What you are asked to do ▸ The answer must consist of every line below containing "with".

*** Data excerpts ***

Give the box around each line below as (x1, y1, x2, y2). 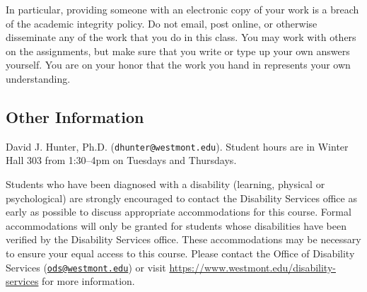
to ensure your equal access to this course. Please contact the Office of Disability (6, 245, 355, 260)
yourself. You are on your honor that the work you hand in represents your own (6, 57, 351, 72)
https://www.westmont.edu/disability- (169, 259, 336, 274)
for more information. (42, 274, 135, 288)
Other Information (6, 105, 144, 127)
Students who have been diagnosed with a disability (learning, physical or (6, 177, 325, 192)
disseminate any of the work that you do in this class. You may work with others (6, 30, 356, 45)
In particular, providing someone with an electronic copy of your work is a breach (6, 2, 359, 16)
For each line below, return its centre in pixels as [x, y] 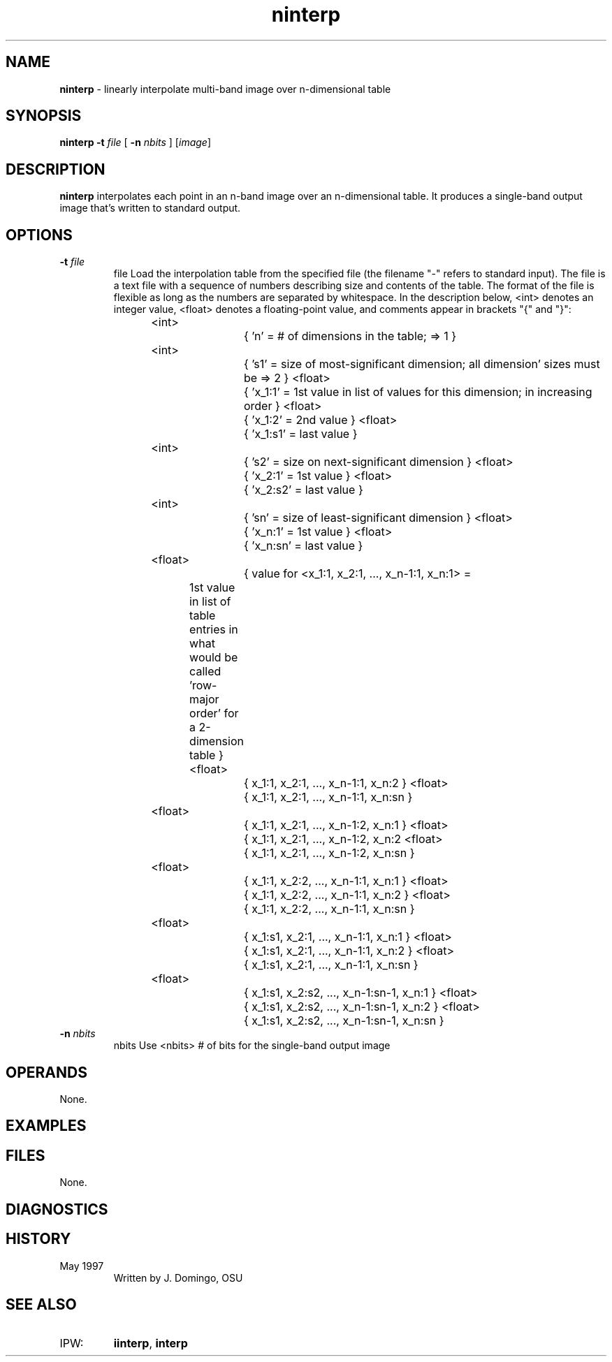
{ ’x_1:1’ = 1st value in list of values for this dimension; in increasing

***

Result of the task ▸
Students who have been diagnosed with a disability (learning, physical or (6, 177, 325, 192)
disseminate any of the work that you do in this class. You may work with others (6, 30, 356, 45)
In particular, providing someone with an electronic copy of your work is a breach (6, 2, 359, 16)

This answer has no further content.